VEST external stent demonstrates low event and disease rates in two prospective trials


Clinical data presented at the 2019 European Cardio-Thoracic Surgery (EACTS) annual meeting (3-5 October, Lisbon, Portugal), from two prospective trials of the VEST external stent for vein grafts during coronary artery bypass surgery (CABG), showed low major adverse cardiac and cerebrovascular events (MACCE) rates up to three years, excellent patency rates and a significant reduction in the progression of vein graft disease.

David Taggart (John Radcliffe Hospital, Oxford, UK) presented the results of the VEST III trial at the late breaking clinical trials session. VEST III is a randomized controlled trial that enrolled 184 patients in 14 centres across Germany, Austria, Israel and the UK. At two years, the trial met its primary and secondary endpoints, showing superior perfect patency rates (Fitzgibbon I) of externally stented vein grafts compared to the control group (66.4% vs 53.6%, p value = 0.02) and a highly significant reduction of 25% (p value <0.001) in both intimal area and thickness assessed by intravascular ultrasound (IVUS).

“The results of the VEST III trial confirm our previous observations regarding the bio-mechanical effects of external stenting,” said Taggart. “This is another milestone in our ongoing efforts to improve coronary surgery and patients’ quality of life. As the principle investigator of the first-in-human VEST I trial in 2011, and someone who has closely followed the evolution of this technology in the last 10 years, it is very satisfying to see how the combined effort of surgeons, scientists and innovators has led to a technology with high clinical impact.”

Luca Weltert (European Hospital, Rome, Italy) presented interim results from a led all comers study that evaluated angiographic and clinical outcomes in 51 patients. The majority of patients underwent off pump CABG (77%) and all vein grafts were supported with the VEST external stent. CT angiography was performed at one year and patients were prospectively followed every six months for MACCE.

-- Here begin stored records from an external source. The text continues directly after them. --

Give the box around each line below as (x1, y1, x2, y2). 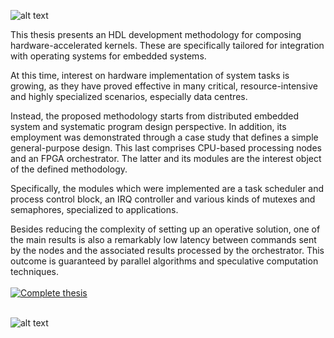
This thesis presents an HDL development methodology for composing (10, 29, 302, 40)
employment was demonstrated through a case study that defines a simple (10, 131, 319, 143)
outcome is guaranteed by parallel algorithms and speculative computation (10, 255, 319, 267)
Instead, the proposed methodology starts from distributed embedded (10, 110, 300, 122)
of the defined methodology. (10, 163, 128, 175)
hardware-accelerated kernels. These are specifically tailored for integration (10, 40, 325, 51)
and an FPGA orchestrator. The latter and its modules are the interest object (10, 153, 322, 164)
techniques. (10, 266, 59, 277)
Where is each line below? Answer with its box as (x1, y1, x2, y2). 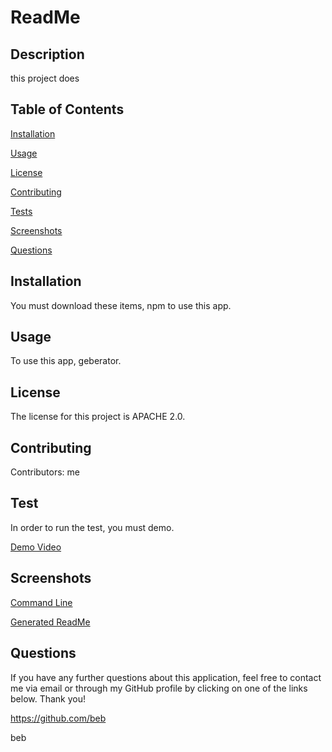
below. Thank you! (10, 692, 87, 705)
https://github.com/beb (10, 712, 107, 724)
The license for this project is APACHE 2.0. (10, 411, 186, 423)
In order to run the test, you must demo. (10, 521, 175, 533)
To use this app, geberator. (10, 355, 122, 367)
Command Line (10, 596, 73, 608)
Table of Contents (10, 101, 125, 118)
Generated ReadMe (10, 616, 91, 628)
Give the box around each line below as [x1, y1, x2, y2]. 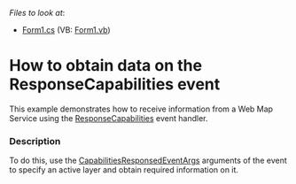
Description [9, 134, 61, 147]
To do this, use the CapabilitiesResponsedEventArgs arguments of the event [9, 155, 287, 166]
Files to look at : [9, 8, 66, 18]
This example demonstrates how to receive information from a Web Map [9, 103, 273, 114]
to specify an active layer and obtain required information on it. [9, 165, 239, 175]
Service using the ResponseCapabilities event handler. [9, 112, 208, 123]
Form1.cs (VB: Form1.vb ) [21, 25, 111, 34]
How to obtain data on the [9, 56, 202, 76]
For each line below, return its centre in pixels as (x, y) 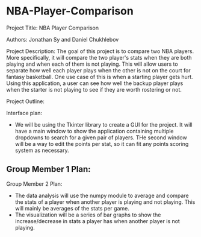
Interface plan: (24, 113)
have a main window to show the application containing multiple (94, 131)
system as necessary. (42, 150)
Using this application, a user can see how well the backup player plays (95, 83)
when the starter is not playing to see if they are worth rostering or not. (94, 89)
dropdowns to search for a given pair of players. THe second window (101, 137)
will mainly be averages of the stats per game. (72, 208)
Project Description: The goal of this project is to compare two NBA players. (100, 51)
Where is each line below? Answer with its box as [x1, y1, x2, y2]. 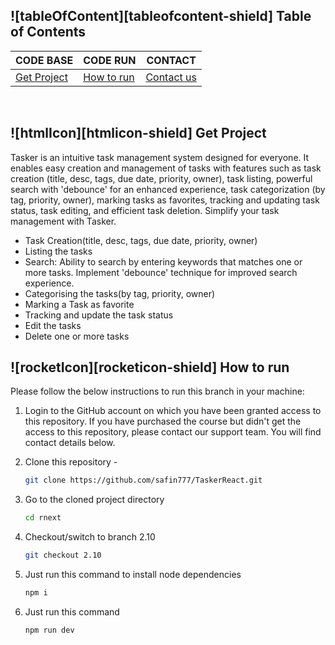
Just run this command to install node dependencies [24, 569, 242, 581]
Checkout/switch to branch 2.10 [24, 531, 156, 543]
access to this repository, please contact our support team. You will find [24, 426, 322, 438]
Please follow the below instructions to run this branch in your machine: [10, 385, 305, 398]
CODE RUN [83, 53, 137, 67]
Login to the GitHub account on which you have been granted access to [24, 405, 322, 417]
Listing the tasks [24, 245, 93, 257]
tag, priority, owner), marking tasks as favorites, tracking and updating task [10, 194, 320, 206]
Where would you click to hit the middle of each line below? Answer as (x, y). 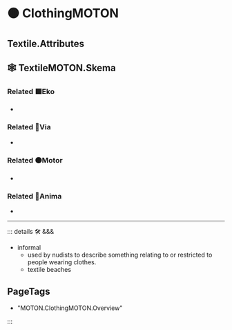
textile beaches (49, 270)
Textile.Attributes (46, 43)
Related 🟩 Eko (31, 91)
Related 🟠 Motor (35, 161)
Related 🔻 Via (29, 127)
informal (29, 248)
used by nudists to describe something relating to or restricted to (120, 255)
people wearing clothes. (62, 262)
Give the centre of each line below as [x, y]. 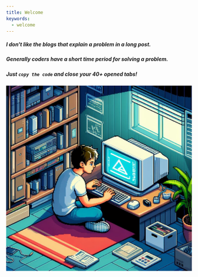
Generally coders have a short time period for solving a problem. [87, 59]
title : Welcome [25, 12]
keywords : [18, 19]
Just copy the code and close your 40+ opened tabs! [72, 74]
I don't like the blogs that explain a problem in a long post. [79, 44]
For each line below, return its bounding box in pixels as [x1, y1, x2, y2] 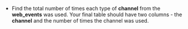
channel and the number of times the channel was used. [11, 17, 149, 24]
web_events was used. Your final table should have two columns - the [11, 11, 182, 18]
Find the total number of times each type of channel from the [11, 5, 160, 12]
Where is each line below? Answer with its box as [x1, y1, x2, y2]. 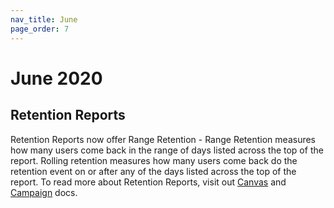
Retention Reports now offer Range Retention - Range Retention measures [10, 133, 317, 145]
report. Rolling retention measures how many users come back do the [10, 154, 298, 166]
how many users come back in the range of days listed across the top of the [10, 144, 324, 156]
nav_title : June [10, 14, 78, 25]
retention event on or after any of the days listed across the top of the [10, 165, 297, 177]
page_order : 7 [10, 24, 70, 34]
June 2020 [10, 67, 103, 90]
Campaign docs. [10, 186, 78, 198]
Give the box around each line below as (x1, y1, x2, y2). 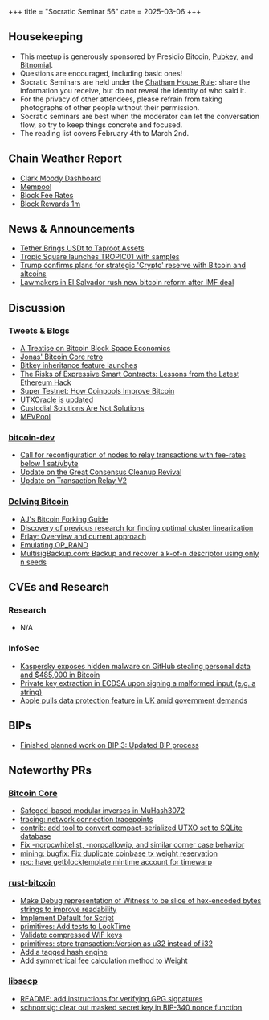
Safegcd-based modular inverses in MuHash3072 (19, 806, 185, 816)
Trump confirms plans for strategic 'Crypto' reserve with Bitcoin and (19, 261, 247, 270)
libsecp (8, 976, 39, 987)
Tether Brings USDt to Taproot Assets (19, 243, 145, 253)
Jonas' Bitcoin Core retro (19, 352, 103, 361)
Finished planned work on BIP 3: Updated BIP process (19, 740, 199, 750)
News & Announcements (8, 222, 135, 236)
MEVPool (19, 412, 51, 422)
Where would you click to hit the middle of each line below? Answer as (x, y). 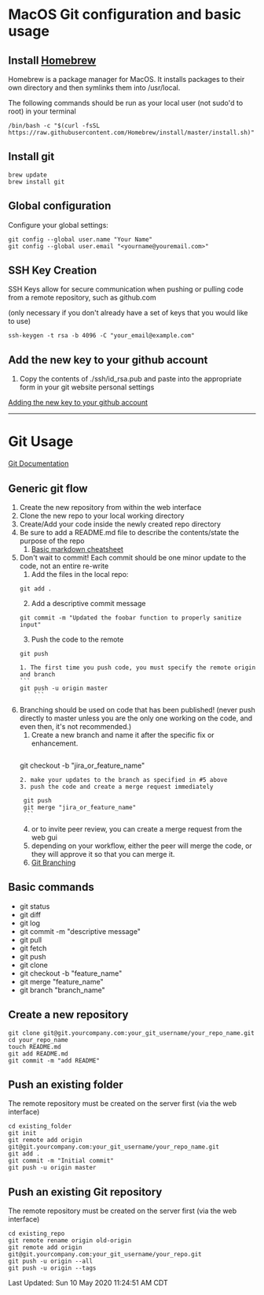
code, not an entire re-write (64, 566)
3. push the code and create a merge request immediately (116, 787)
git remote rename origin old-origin (70, 1241)
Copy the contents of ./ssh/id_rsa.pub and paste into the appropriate (130, 379)
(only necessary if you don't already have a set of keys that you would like (128, 313)
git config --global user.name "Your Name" (81, 239)
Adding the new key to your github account (78, 403)
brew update (27, 175)

Although the average age of the study cohort was 73.5, with 32% of patients having had a prior primary coronary intervention (PCI), at average follow-up of 3 years, MACCE rates were 2% with only one patient requiring revascularisation to a de-novo coronary lesion. At one year, CT angiography demonstrated 100% patency of the VEST externally supported vein grafts.

“It is very encouraging to see that “real world” data supports the evidence from randomized trials,” said Prof. Luca Weltert. “Very often, we see big gaps between clinical results of randomized cohorts, which are highly selective in nature, and the results in our day to day practice. Our interim follow-up data shows that at 3 years, clinical and angiographic results are superior compared to those observed in published randomised trials.”